(Beginning of Information provided)

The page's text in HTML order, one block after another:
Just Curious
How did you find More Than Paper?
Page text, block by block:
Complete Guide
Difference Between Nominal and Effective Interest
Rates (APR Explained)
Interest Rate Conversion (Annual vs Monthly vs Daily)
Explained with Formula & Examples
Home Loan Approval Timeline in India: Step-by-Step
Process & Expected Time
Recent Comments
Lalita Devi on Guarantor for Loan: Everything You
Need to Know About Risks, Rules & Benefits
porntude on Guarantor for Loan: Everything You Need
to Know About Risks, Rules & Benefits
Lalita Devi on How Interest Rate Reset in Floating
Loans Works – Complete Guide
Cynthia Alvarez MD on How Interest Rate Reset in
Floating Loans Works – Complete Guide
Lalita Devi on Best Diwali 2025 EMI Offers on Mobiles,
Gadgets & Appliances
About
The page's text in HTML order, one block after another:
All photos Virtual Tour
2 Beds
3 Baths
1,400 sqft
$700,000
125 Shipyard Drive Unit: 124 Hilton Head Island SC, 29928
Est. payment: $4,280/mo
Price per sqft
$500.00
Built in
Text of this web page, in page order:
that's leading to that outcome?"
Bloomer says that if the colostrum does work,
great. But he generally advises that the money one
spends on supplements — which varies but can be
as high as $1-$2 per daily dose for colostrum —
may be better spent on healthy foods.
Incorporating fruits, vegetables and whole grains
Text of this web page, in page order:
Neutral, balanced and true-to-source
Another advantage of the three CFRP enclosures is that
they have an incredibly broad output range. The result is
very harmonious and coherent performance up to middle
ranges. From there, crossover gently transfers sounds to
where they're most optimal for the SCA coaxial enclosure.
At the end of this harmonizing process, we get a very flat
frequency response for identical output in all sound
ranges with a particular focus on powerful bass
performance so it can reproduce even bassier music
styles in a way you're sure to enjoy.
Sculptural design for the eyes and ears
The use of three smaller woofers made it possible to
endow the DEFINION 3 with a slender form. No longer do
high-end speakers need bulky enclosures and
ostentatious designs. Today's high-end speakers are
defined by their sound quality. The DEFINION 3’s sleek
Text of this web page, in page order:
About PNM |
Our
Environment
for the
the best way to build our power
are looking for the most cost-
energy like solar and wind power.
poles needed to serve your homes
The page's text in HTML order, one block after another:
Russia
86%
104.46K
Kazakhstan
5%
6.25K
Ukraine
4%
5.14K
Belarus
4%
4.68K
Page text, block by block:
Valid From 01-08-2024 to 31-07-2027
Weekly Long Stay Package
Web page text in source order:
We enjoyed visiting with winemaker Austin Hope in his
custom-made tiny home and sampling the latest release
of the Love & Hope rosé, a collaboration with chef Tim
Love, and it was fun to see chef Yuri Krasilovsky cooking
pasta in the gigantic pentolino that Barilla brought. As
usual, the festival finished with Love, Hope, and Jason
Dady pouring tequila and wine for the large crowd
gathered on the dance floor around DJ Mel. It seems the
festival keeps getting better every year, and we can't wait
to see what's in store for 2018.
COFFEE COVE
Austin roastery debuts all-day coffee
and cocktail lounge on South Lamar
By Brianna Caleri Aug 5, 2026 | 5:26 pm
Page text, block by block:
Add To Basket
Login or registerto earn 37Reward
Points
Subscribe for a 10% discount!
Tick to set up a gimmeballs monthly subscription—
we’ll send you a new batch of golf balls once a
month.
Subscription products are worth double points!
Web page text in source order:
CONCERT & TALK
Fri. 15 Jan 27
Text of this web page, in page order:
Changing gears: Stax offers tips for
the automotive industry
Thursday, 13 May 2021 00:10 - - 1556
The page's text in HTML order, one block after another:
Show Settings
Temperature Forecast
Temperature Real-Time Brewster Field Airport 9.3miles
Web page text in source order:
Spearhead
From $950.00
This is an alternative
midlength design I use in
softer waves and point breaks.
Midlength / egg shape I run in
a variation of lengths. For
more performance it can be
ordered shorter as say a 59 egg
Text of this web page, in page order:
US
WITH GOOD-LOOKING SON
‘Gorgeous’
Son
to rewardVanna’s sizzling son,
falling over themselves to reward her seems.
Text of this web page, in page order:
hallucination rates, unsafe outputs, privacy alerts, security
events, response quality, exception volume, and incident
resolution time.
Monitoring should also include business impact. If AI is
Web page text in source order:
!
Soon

(End of Information provided)

__What is required__. Repeat, exactly and in full, the records shown above.

__Written solution__.
The page's text in HTML order, one block after another:
Just Curious
How did you find More Than Paper?
Page text, block by block:
Complete Guide
Difference Between Nominal and Effective Interest
Rates (APR Explained)
Interest Rate Conversion (Annual vs Monthly vs Daily)
Explained with Formula & Examples
Home Loan Approval Timeline in India: Step-by-Step
Process & Expected Time
Recent Comments
Lalita Devi on Guarantor for Loan: Everything You
Need to Know About Risks, Rules & Benefits
porntude on Guarantor for Loan: Everything You Need
to Know About Risks, Rules & Benefits
Lalita Devi on How Interest Rate Reset in Floating
Loans Works – Complete Guide
Cynthia Alvarez MD on How Interest Rate Reset in
Floating Loans Works – Complete Guide
Lalita Devi on Best Diwali 2025 EMI Offers on Mobiles,
Gadgets & Appliances
About
The page's text in HTML order, one block after another:
All photos Virtual Tour
2 Beds
3 Baths
1,400 sqft
$700,000
125 Shipyard Drive Unit: 124 Hilton Head Island SC, 29928
Est. payment: $4,280/mo
Price per sqft
$500.00
Built in
Text of this web page, in page order:
that's leading to that outcome?"
Bloomer says that if the colostrum does work,
great. But he generally advises that the money one
spends on supplements — which varies but can be
as high as $1-$2 per daily dose for colostrum —
may be better spent on healthy foods.
Incorporating fruits, vegetables and whole grains
Text of this web page, in page order:
Neutral, balanced and true-to-source
Another advantage of the three CFRP enclosures is that
they have an incredibly broad output range. The result is
very harmonious and coherent performance up to middle
ranges. From there, crossover gently transfers sounds to
where they're most optimal for the SCA coaxial enclosure.
At the end of this harmonizing process, we get a very flat
frequency response for identical output in all sound
ranges with a particular focus on powerful bass
performance so it can reproduce even bassier music
styles in a way you're sure to enjoy.
Sculptural design for the eyes and ears
The use of three smaller woofers made it possible to
endow the DEFINION 3 with a slender form. No longer do
high-end speakers need bulky enclosures and
ostentatious designs. Today's high-end speakers are
defined by their sound quality. The DEFINION 3’s sleek
Text of this web page, in page order:
About PNM |
Our
Environment
for the
the best way to build our power
are looking for the most cost-
energy like solar and wind power.
poles needed to serve your homes
The page's text in HTML order, one block after another:
Russia
86%
104.46K
Kazakhstan
5%
6.25K
Ukraine
4%
5.14K
Belarus
4%
4.68K
Page text, block by block:
Valid From 01-08-2024 to 31-07-2027
Weekly Long Stay Package
Web page text in source order:
We enjoyed visiting with winemaker Austin Hope in his
custom-made tiny home and sampling the latest release
of the Love & Hope rosé, a collaboration with chef Tim
Love, and it was fun to see chef Yuri Krasilovsky cooking
pasta in the gigantic pentolino that Barilla brought. As
usual, the festival finished with Love, Hope, and Jason
Dady pouring tequila and wine for the large crowd
gathered on the dance floor around DJ Mel. It seems the
festival keeps getting better every year, and we can't wait
to see what's in store for 2018.
COFFEE COVE
Austin roastery debuts all-day coffee
and cocktail lounge on South Lamar
By Brianna Caleri Aug 5, 2026 | 5:26 pm
Page text, block by block:
Add To Basket
Login or registerto earn 37Reward
Points
Subscribe for a 10% discount!
Tick to set up a gimmeballs monthly subscription—
we’ll send you a new batch of golf balls once a
month.
Subscription products are worth double points!
Web page text in source order:
CONCERT & TALK
Fri. 15 Jan 27
Text of this web page, in page order:
Changing gears: Stax offers tips for
the automotive industry
Thursday, 13 May 2021 00:10 - - 1556
The page's text in HTML order, one block after another:
Show Settings
Temperature Forecast
Temperature Real-Time Brewster Field Airport 9.3miles
Web page text in source order:
Spearhead
From $950.00
This is an alternative
midlength design I use in
softer waves and point breaks.
Midlength / egg shape I run in
a variation of lengths. For
more performance it can be
ordered shorter as say a 59 egg
Text of this web page, in page order:
US
WITH GOOD-LOOKING SON
‘Gorgeous’
Son
to rewardVanna’s sizzling son,
falling over themselves to reward her seems.
Text of this web page, in page order:
hallucination rates, unsafe outputs, privacy alerts, security
events, response quality, exception volume, and incident
resolution time.
Monitoring should also include business impact. If AI is
Web page text in source order:
!
Soon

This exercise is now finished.